## Instructions for the task
Repeat every entry word for word, skipping the pictures.

(Excerpts from a dataset)
**********

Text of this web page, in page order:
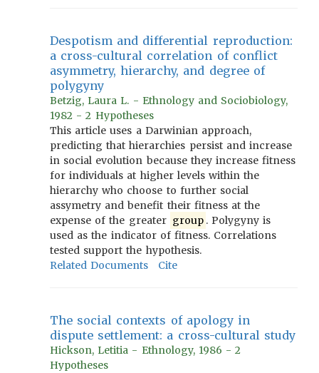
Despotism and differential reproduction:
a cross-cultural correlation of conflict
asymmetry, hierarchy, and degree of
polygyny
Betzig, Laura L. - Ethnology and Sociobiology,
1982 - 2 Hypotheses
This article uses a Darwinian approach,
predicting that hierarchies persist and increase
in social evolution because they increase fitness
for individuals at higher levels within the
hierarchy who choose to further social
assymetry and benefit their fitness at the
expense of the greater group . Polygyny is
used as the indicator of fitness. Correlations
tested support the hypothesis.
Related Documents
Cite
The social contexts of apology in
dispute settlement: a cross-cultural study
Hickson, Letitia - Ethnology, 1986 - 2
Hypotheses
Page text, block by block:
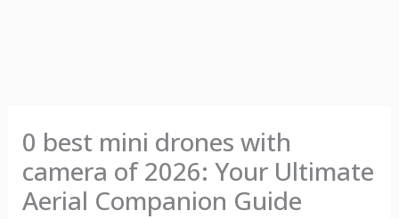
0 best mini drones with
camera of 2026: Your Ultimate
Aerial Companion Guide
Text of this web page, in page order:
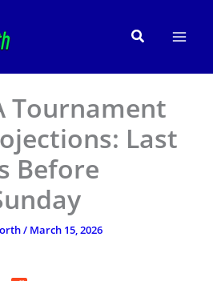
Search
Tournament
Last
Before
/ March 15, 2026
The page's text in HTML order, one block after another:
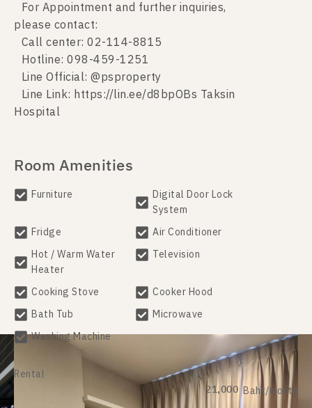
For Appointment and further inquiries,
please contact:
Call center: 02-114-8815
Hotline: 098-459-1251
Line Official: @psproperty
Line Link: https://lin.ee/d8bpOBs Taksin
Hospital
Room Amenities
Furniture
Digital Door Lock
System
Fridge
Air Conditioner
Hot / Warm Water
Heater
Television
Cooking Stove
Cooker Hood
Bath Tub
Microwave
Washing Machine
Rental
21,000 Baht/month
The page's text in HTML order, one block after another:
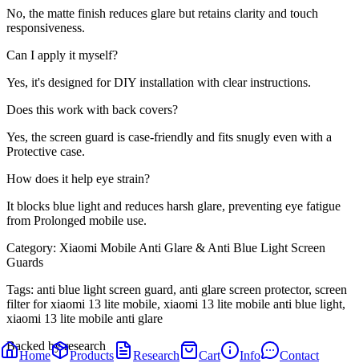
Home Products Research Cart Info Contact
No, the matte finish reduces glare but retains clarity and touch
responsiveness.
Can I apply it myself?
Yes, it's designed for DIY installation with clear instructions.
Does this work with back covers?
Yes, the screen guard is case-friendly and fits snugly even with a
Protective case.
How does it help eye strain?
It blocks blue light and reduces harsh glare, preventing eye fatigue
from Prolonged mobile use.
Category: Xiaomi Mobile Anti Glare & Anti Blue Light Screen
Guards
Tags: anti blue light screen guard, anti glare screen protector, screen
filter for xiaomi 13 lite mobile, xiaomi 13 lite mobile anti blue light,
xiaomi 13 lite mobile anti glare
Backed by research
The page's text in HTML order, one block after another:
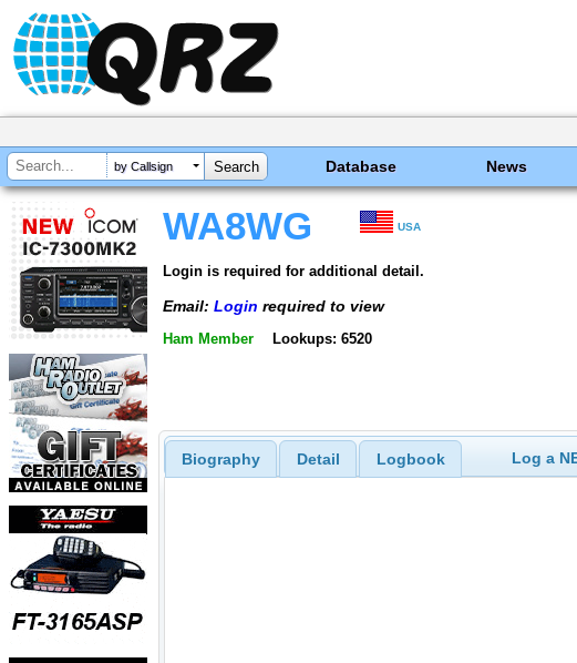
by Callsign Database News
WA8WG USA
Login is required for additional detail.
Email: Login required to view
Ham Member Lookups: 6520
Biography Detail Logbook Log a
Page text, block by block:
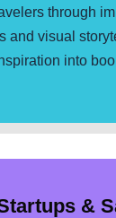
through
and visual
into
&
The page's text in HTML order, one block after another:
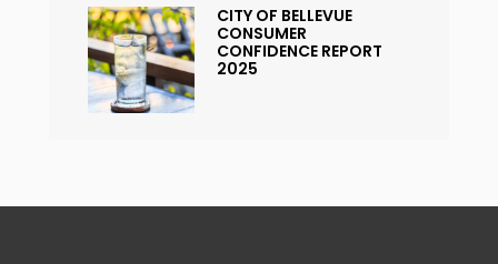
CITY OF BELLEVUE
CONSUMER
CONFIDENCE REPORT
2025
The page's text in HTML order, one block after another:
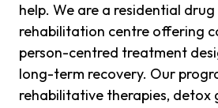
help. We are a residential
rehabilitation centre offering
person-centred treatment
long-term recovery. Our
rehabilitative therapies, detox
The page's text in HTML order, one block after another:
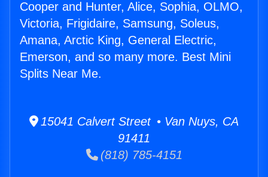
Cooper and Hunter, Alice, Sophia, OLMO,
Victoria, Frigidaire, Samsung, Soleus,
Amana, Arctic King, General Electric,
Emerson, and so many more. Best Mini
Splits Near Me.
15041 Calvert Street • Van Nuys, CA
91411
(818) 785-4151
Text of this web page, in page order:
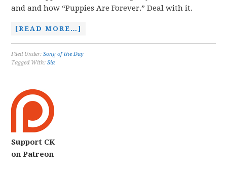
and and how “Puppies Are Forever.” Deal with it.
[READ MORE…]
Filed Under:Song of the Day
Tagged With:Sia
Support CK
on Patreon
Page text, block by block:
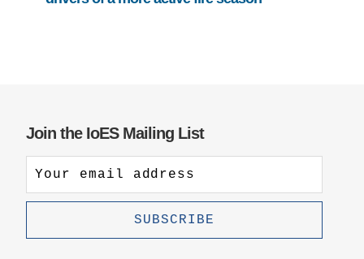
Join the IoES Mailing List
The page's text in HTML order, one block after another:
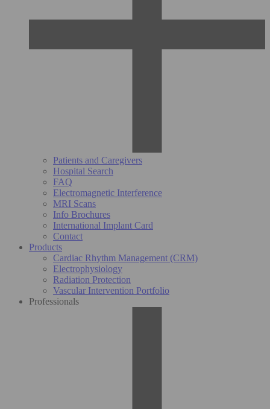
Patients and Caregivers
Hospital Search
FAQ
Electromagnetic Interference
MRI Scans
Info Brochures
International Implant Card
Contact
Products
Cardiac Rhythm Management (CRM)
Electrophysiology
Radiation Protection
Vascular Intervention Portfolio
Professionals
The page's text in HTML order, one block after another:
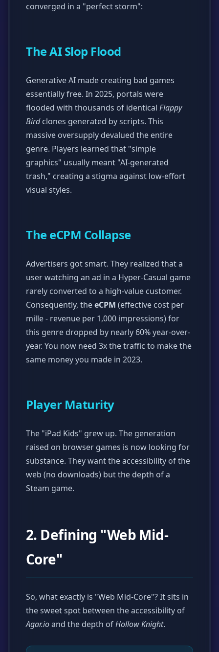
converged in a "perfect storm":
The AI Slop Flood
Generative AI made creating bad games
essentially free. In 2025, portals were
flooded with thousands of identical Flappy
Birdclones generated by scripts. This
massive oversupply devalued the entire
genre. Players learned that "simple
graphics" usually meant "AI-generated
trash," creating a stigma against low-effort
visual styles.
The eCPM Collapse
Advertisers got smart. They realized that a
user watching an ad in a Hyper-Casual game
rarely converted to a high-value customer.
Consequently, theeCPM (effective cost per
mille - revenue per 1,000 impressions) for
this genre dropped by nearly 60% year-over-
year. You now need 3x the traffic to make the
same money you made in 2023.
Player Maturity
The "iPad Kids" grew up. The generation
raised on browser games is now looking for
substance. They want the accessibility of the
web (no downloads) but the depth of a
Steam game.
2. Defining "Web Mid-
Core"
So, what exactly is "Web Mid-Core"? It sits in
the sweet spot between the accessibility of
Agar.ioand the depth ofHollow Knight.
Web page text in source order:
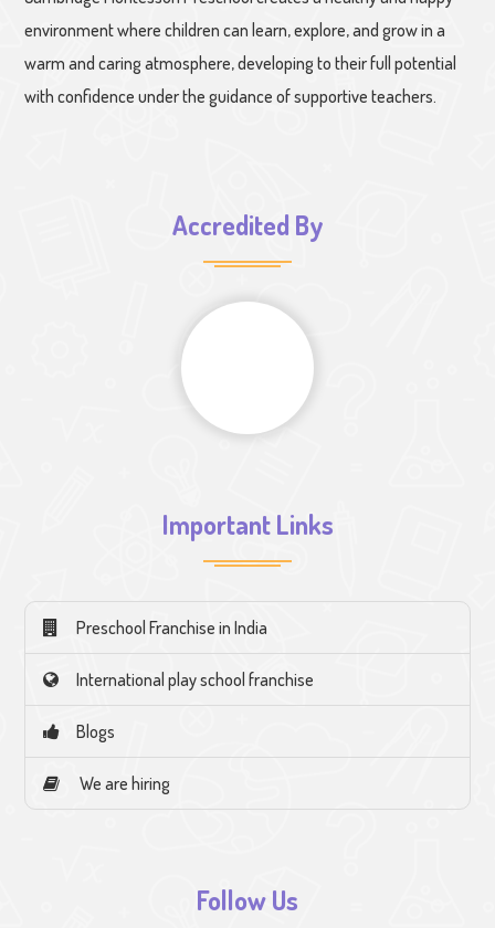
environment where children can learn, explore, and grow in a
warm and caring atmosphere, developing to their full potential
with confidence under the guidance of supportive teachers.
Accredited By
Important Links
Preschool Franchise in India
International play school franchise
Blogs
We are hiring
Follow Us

**********

## Your solution
Text of this web page, in page order:
Despotism and differential reproduction:
a cross-cultural correlation of conflict
asymmetry, hierarchy, and degree of
polygyny
Betzig, Laura L. - Ethnology and Sociobiology,
1982 - 2 Hypotheses
This article uses a Darwinian approach,
predicting that hierarchies persist and increase
in social evolution because they increase fitness
for individuals at higher levels within the
hierarchy who choose to further social
assymetry and benefit their fitness at the
expense of the greater group . Polygyny is
used as the indicator of fitness. Correlations
tested support the hypothesis.
Related Documents
Cite
The social contexts of apology in
dispute settlement: a cross-cultural study
Hickson, Letitia - Ethnology, 1986 - 2
Hypotheses
Page text, block by block:
0 best mini drones with
camera of 2026: Your Ultimate
Aerial Companion Guide
Text of this web page, in page order:
Search
Tournament
Last
Before
/ March 15, 2026
The page's text in HTML order, one block after another:
For Appointment and further inquiries,
please contact:
Call center: 02-114-8815
Hotline: 098-459-1251
Line Official: @psproperty
Line Link: https://lin.ee/d8bpOBs Taksin
Hospital
Room Amenities
Furniture
Digital Door Lock
System
Fridge
Air Conditioner
Hot / Warm Water
Heater
Television
Cooking Stove
Cooker Hood
Bath Tub
Microwave
Washing Machine
Rental
21,000 Baht/month
The page's text in HTML order, one block after another:
Home Products Research Cart Info Contact
No, the matte finish reduces glare but retains clarity and touch
responsiveness.
Can I apply it myself?
Yes, it's designed for DIY installation with clear instructions.
Does this work with back covers?
Yes, the screen guard is case-friendly and fits snugly even with a
Protective case.
How does it help eye strain?
It blocks blue light and reduces harsh glare, preventing eye fatigue
from Prolonged mobile use.
Category: Xiaomi Mobile Anti Glare & Anti Blue Light Screen
Guards
Tags: anti blue light screen guard, anti glare screen protector, screen
filter for xiaomi 13 lite mobile, xiaomi 13 lite mobile anti blue light,
xiaomi 13 lite mobile anti glare
Backed by research
The page's text in HTML order, one block after another:
by Callsign Database News
WA8WG USA
Login is required for additional detail.
Email: Login required to view
Ham Member Lookups: 6520
Biography Detail Logbook Log a
Page text, block by block:
through
and visual
into
&
The page's text in HTML order, one block after another:
CITY OF BELLEVUE
CONSUMER
CONFIDENCE REPORT
2025
The page's text in HTML order, one block after another:
help. We are a residential
rehabilitation centre offering
person-centred treatment
long-term recovery. Our
rehabilitative therapies, detox
The page's text in HTML order, one block after another:
Cooper and Hunter, Alice, Sophia, OLMO,
Victoria, Frigidaire, Samsung, Soleus,
Amana, Arctic King, General Electric,
Emerson, and so many more. Best Mini
Splits Near Me.
15041 Calvert Street • Van Nuys, CA
91411
(818) 785-4151
Text of this web page, in page order:
and and how “Puppies Are Forever.” Deal with it.
[READ MORE…]
Filed Under:Song of the Day
Tagged With:Sia
Support CK
on Patreon
Page text, block by block:
Join the IoES Mailing List
The page's text in HTML order, one block after another:
Patients and Caregivers
Hospital Search
FAQ
Electromagnetic Interference
MRI Scans
Info Brochures
International Implant Card
Contact
Products
Cardiac Rhythm Management (CRM)
Electrophysiology
Radiation Protection
Vascular Intervention Portfolio
Professionals
The page's text in HTML order, one block after another:
converged in a "perfect storm":
The AI Slop Flood
Generative AI made creating bad games
essentially free. In 2025, portals were
flooded with thousands of identical Flappy
Birdclones generated by scripts. This
massive oversupply devalued the entire
genre. Players learned that "simple
graphics" usually meant "AI-generated
trash," creating a stigma against low-effort
visual styles.
The eCPM Collapse
Advertisers got smart. They realized that a
user watching an ad in a Hyper-Casual game
rarely converted to a high-value customer.
Consequently, theeCPM (effective cost per
mille - revenue per 1,000 impressions) for
this genre dropped by nearly 60% year-over-
year. You now need 3x the traffic to make the
same money you made in 2023.
Player Maturity
The "iPad Kids" grew up. The generation
raised on browser games is now looking for
substance. They want the accessibility of the
web (no downloads) but the depth of a
Steam game.
2. Defining "Web Mid-
Core"
So, what exactly is "Web Mid-Core"? It sits in
the sweet spot between the accessibility of
Agar.ioand the depth ofHollow Knight.
Web page text in source order:
environment where children can learn, explore, and grow in a
warm and caring atmosphere, developing to their full potential
with confidence under the guidance of supportive teachers.
Accredited By
Important Links
Preschool Franchise in India
International play school franchise
Blogs
We are hiring
Follow Us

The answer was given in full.